One way to go about this would be to just use a global shared list, that holds the currently active proxies or to remove the proxies from the list and readd them after the request is finished. You do not have to worry about concurrent access on the list, since CPython suffers from the GIL.

proxy = random.choice(list_op_proxy)
list_op_proxy.remove(proxy)
session.proxies = {
    'https': f'http://{proxy}'
}
# ... do request

list_op_proxy.append(proxy)

you could also do this using a queue and just pop and add to make it more efficient.

Using a Proxy Queue

Another option is to put the proxies into a queue and get() a proxy before each query, removing it from the available proxies, and the put() it back after the request has been finished. This is a more efficient version of the above mentioned list approach.

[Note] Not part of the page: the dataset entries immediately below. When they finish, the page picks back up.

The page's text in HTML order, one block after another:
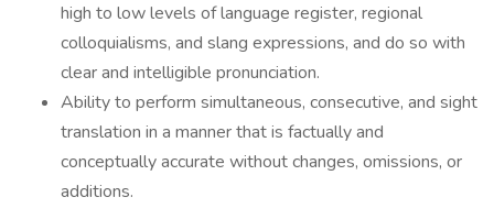
high to low levels of language register, regional
colloquialisms, and slang expressions, and do so with
clear and intelligible pronunciation.
Ability to perform simultaneous, consecutive, and sight
translation in a manner that is factually and
conceptually accurate without changes, omissions, or
additions.

First we need to initialize the proxy queue.

proxy_q = queue.Queue()
for proxy in proxies:
    proxy_q.put(proxy)

Within the handler we then get a proxy from the queue before performing a request. We perform the request and put the proxy back to the queue.
We are using block=True, such that the queue blocks the thread if there is no proxy currently available. Otherwise the thread would terminate with a queue.Empty exception once all proxies are in use and a new one should be aquired.

def handler(name):
    global proxy_q
    while True:
        proxy = proxy_q.get(block=True) # we want blocking behaviour
        # ... do request
        proxy_q.put(proxy)
        # ... response handling can be done after proxy put to not
        # block it longer than required
        # do not forget to define a break condition

Using Queue and Multiprocessing

First you would initialize the manager and put all your data into the queue and initialize another structure for collecting your results (here we initialize a shared list).

manager = multiprocessing.Manager()
q = manager.Queue()
for e in entities:
   q.put(e)
print(q.qsize())
results = manager.list()

The you initialize the scraping processes:

for proxy in proxies:
    processes.append(multiprocessing.Process(
        target=scrape_function,
        args=(q, results, proxy)
        daemon=True))

And then start each of them

for w in processes:
    w.start()

lastly you join every process to ensure that the main process is not terminated before the subprocesses are finished

for w in processes:
    w.join()

Inside the scrape_function you then simply get one item at a time and perform the request. The queue object in the default configuration raises an queue.Empty error when it is empty, so we are using an infinite while loop with a break condition catching the exception.

def scrape_function(q, results, proxy)
    session = requests.Session()
    session.proxies = {
        'https': f'http://{proxy}'
    }
    while True:
        try:
            request_uri = q.get(block=False)
            with session.get("https://stackoverflow.com"):
                print(f"{name} - Yay request made!")
                results.append(result)
            time.sleep(random.randint(5, 10))
        except queue.Empty:
            break

The results of each query are appended to the results list, which is also shared among the different processes.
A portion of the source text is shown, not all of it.